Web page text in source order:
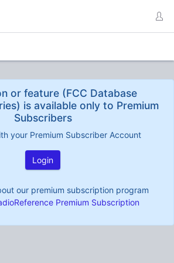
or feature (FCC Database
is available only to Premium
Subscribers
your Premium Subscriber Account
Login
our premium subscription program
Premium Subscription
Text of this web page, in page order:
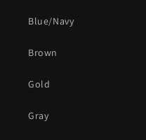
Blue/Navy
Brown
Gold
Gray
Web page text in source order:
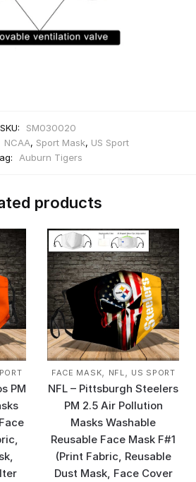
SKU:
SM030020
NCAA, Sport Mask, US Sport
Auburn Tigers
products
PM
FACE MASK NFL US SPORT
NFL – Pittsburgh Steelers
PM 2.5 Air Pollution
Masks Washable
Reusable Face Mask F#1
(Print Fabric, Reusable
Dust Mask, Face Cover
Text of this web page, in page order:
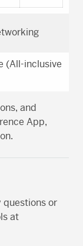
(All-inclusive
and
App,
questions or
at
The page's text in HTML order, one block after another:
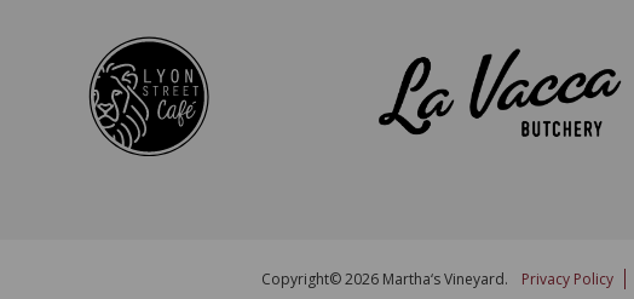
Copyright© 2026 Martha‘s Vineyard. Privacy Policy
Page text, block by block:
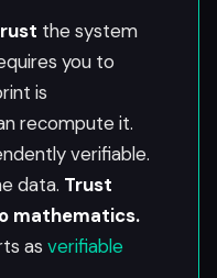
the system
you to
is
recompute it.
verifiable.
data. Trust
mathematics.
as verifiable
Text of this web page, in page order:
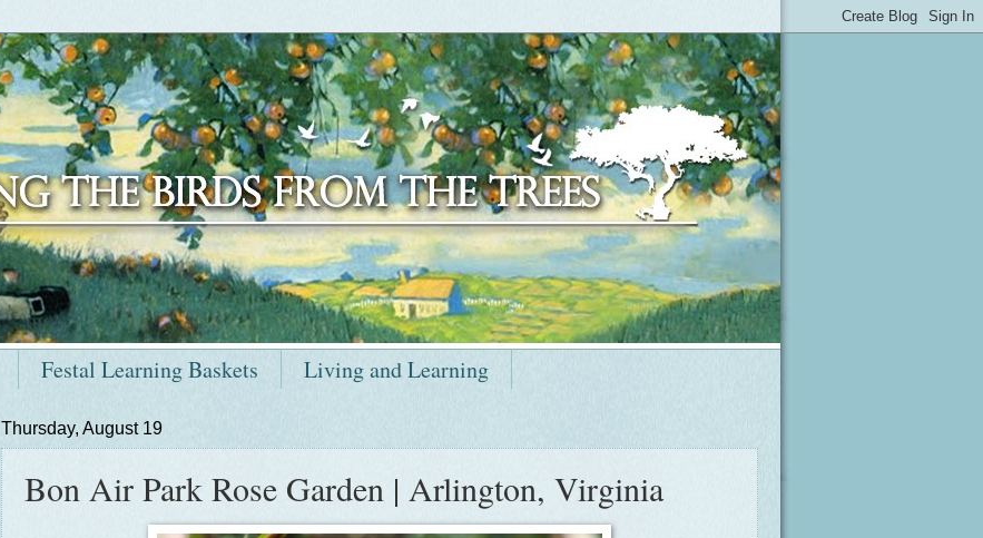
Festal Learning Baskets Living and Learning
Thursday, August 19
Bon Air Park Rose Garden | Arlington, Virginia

**Directions**
Transcribe the listing above verbatim. Omit the pictures.

**Task result**
Web page text in source order:
or feature (FCC Database
is available only to Premium
Subscribers
your Premium Subscriber Account
Login
our premium subscription program
Premium Subscription
Text of this web page, in page order:
Blue/Navy
Brown
Gold
Gray
Web page text in source order:
SKU:
SM030020
NCAA, Sport Mask, US Sport
Auburn Tigers
products
PM
FACE MASK NFL US SPORT
NFL – Pittsburgh Steelers
PM 2.5 Air Pollution
Masks Washable
Reusable Face Mask F#1
(Print Fabric, Reusable
Dust Mask, Face Cover
Text of this web page, in page order:
(All-inclusive
and
App,
questions or
at
The page's text in HTML order, one block after another:
Copyright© 2026 Martha‘s Vineyard. Privacy Policy
Page text, block by block:
the system
you to
is
recompute it.
verifiable.
data. Trust
mathematics.
as verifiable
Text of this web page, in page order:
Festal Learning Baskets Living and Learning
Thursday, August 19
Bon Air Park Rose Garden | Arlington, Virginia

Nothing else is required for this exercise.